In terms of capital investment the biggest industrial scheme upon Southland's economic horizon is the project to produce hydro-electricity from the waters of Lakes Te Anau and Manapouri in order to supply power to the national grid system and to an aluminium-smelting plant located probably near Bluff. Arguing from the basis of cheap and abundant hydro-electricity, the joint State and private venture aims at producing, not before 1971, an initial 100,000 kW of electricity and, at a later but unstated date, 120,000 tons of aluminium, the bauxite being shipped from Queensland. A £150–million project cannot but be impressive and certainly it brings the margins of uninhabited Fiordland into the national economy in a dramatic manner.
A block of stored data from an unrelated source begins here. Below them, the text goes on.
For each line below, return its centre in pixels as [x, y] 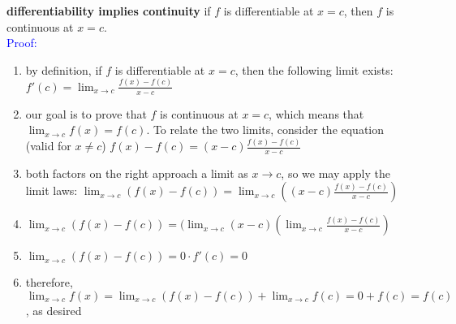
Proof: [22, 43]
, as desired [54, 311]
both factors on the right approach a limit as [137, 173]
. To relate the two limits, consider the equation [265, 130]
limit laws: [52, 190]
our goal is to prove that [86, 113]
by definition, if [64, 69]
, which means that [316, 113]
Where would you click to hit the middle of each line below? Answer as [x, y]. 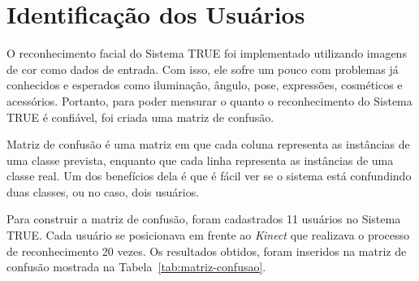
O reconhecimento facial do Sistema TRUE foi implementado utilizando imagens [207, 53]
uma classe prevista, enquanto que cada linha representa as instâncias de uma [200, 160]
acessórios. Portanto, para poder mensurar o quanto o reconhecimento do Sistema [209, 100]
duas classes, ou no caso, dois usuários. [103, 191]
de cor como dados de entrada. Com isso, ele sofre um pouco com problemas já [203, 69]
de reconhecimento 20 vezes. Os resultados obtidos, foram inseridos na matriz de [207, 251]
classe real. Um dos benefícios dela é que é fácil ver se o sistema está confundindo [209, 176]
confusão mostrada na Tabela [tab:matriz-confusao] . [136, 267]
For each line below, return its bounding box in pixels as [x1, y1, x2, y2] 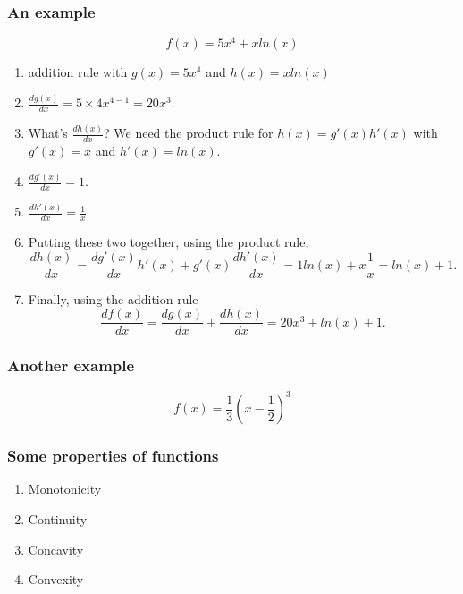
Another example [7, 354, 135, 377]
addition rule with [28, 63, 128, 81]
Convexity [28, 570, 84, 589]
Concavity [28, 539, 84, 558]
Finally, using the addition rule [28, 289, 198, 308]
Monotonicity [28, 479, 102, 498]
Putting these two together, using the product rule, [28, 233, 309, 251]
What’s [28, 123, 68, 142]
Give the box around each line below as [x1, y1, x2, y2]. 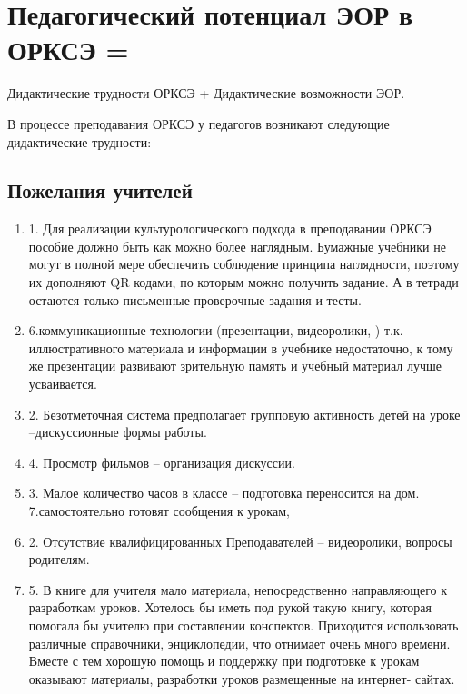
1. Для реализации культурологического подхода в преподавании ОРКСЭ [28, 219, 432, 238]
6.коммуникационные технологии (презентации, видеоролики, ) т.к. [28, 321, 403, 340]
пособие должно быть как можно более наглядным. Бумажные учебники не [28, 236, 446, 255]
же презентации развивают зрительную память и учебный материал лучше [28, 356, 442, 375]
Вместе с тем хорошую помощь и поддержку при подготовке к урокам [28, 651, 420, 670]
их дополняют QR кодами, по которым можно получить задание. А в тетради [28, 273, 459, 292]
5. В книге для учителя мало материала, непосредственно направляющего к [28, 580, 448, 599]
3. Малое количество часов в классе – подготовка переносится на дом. [28, 483, 420, 502]
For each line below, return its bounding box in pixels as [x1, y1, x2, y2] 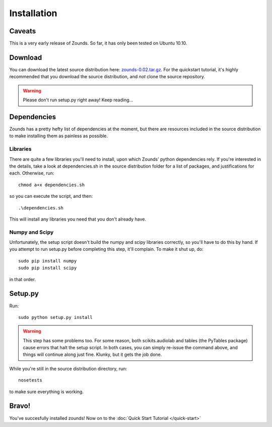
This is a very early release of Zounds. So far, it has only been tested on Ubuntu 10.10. [9, 40, 187, 46]
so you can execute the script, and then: [9, 193, 93, 199]
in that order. [9, 276, 36, 282]
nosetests [18, 378, 42, 383]
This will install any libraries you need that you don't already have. [9, 216, 146, 222]
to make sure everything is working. [9, 389, 84, 395]
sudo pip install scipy [18, 265, 77, 271]
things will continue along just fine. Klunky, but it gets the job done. [23, 351, 162, 358]
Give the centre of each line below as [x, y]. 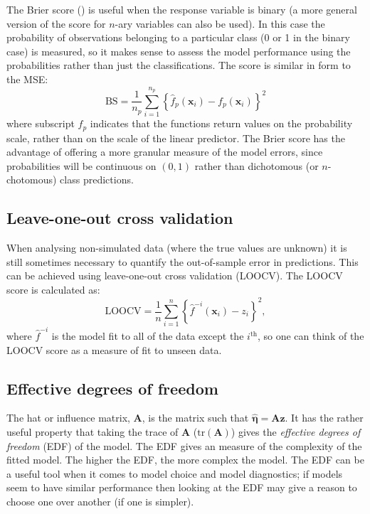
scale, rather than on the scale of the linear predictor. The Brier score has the [176, 138]
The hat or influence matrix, [68, 418]
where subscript [41, 123]
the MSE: [27, 79]
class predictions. [97, 180]
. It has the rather [324, 418]
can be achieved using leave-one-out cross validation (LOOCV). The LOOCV [175, 275]
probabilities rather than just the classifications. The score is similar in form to [179, 65]
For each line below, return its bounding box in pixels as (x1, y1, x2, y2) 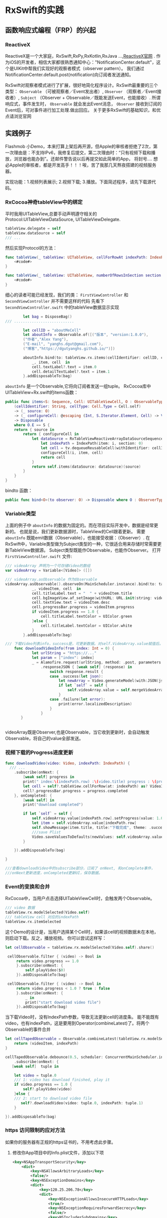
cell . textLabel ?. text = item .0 (31, 364, 97, 369)
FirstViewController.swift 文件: (5, 554, 72, 560)
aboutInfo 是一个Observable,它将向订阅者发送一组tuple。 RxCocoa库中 (5, 383, 152, 389)
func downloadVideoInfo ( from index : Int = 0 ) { (14, 646, 114, 651)
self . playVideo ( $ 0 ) (25, 968, 66, 973)
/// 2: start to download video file (14, 1096, 92, 1101)
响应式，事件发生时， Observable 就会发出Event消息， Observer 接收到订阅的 (5, 100, 162, 107)
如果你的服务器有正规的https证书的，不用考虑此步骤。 (5, 1139, 116, 1145)
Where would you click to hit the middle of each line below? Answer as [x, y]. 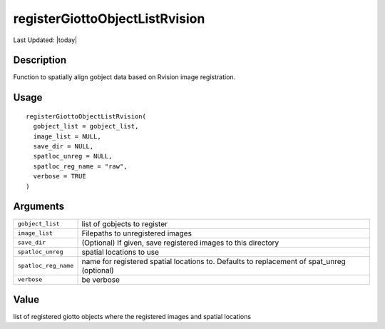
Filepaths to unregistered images [137, 233]
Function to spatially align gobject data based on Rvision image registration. [124, 77]
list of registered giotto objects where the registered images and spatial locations [132, 317]
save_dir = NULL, [63, 147]
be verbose [101, 280]
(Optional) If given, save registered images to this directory [180, 243]
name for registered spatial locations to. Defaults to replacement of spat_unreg [214, 261]
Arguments [39, 207]
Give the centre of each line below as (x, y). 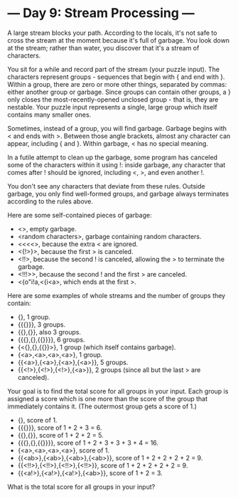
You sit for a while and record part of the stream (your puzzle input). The (114, 69)
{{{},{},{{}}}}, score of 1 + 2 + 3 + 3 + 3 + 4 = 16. (88, 443)
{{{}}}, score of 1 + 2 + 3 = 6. (60, 428)
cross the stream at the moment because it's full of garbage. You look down (118, 40)
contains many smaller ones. (49, 115)
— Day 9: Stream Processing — (101, 13)
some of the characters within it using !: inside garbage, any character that (117, 164)
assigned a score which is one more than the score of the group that (108, 398)
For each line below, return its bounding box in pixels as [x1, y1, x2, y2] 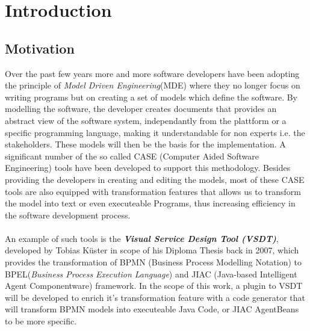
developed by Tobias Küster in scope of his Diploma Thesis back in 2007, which [5, 244, 299, 256]
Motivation [5, 39, 75, 57]
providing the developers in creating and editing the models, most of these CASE [5, 173, 305, 185]
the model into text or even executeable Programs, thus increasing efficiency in [5, 197, 296, 209]
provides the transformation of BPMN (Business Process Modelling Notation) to [5, 256, 302, 268]
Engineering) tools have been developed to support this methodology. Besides [5, 161, 291, 174]
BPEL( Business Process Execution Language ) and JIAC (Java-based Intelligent [5, 267, 297, 280]
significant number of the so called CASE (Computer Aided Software [5, 149, 259, 162]
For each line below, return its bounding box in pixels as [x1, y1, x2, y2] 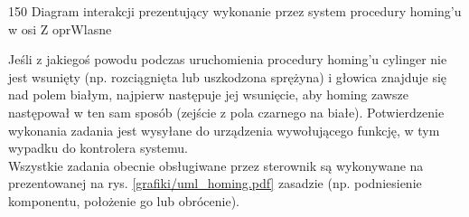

The impact of the scheme upon Southland's economy ought to be considerable, but its precise effects remain a matter of conjecture, as in fact does the execution of the whole project, because of the world market situation for aluminium.
Southland has important reserves of sub-bituminous coal and lignite and in 1960 produced 364,050 tons, 12.08 per cent of the national output, a proportion which has doubled since 1910. State enterprise prevails in the underground mines, but in the opencast mines private enterprise accounts for the majority of the output. The principal mining areas are concentrated around Ohai, though lignite is worked by the opencast system near Mataura. Most of the production is consumed within the region or in adjacent Otago.
The average annual rate of increase for Southland's population during the next two decades is forecast at 2.5 per cent, a rate well above the national forecast, the growth being concentrated in the Invercargill and Bluff area. This, to say the least, is an optimistic forecast, which to be achieved requires a marked acceleration in economic growth that certainly cannot be produced by an expansion in the pastoral sector alone; it therefore rests upon the less assured prospects of industrial development.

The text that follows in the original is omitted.